Submission 1: including analog

“Get away from the computer screen” one day Martin said, “for instance, you could make this TV flicker” he added. I had no idea how that could be done, but I had always been fascinated by small, old tv screens laying in a corner, maybe in a group of three or four, in exhibitions of different kind and atmosphere. Videoart, they call it. So I asked him, and he replied: “touch these contacts with an audio cable”. The next thing I know, I was in front of a screen (an analog one, though) that seemed to appreciate the wild noise I was feeding it in a very responsive way.

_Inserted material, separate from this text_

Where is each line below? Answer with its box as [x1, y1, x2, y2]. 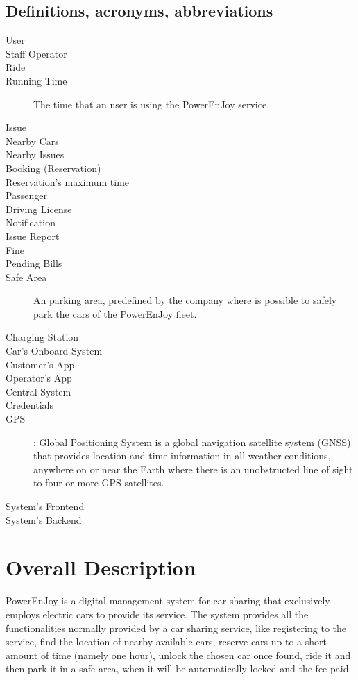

I then had the idea of putting together a small, local audio/visual unit, by placing a small speaker on the monitor. The idea is to have many of these units scattered around a performative space, maybe on the sides or behind the audience, and use them to create a counterpoint with the main stage. While I was experimenting with this setup, I discovered an interesting phenomenon: as I tapped on the surface of the speaker, a signal was generated that made the tv screen flash quite intensely. Actually the tv and the speaker receive exactly the same signal, which translates at the same time into light and sounds: this was achieved through a physical connection of the two, which connection eventually allowed the use of the speaker as a vibrational pick up (basically a bad dynamic mic). I ended up discarding this feature, but I took from that two different ideas: first of all, the use of contact mics to pick up physical interaction between a performer and an object (this is something I did before and I process the signal quite heavily); secondly, the idea of multidirectional flows of electrical signal, which eventually made me use an EM microphone (an electric guitar one) to pick up the EM field variations produced by the tv screen as it flickered. This signal is then processed in a very similar way to the contact mic one and fed back to the screens and the speakers, but it also enters a digital feedback system whose sound is then sent to main amplification.

A large part of the hacking happened in collaboration with Russell, while the guitar pickup belongs to Wolfgang Thomas.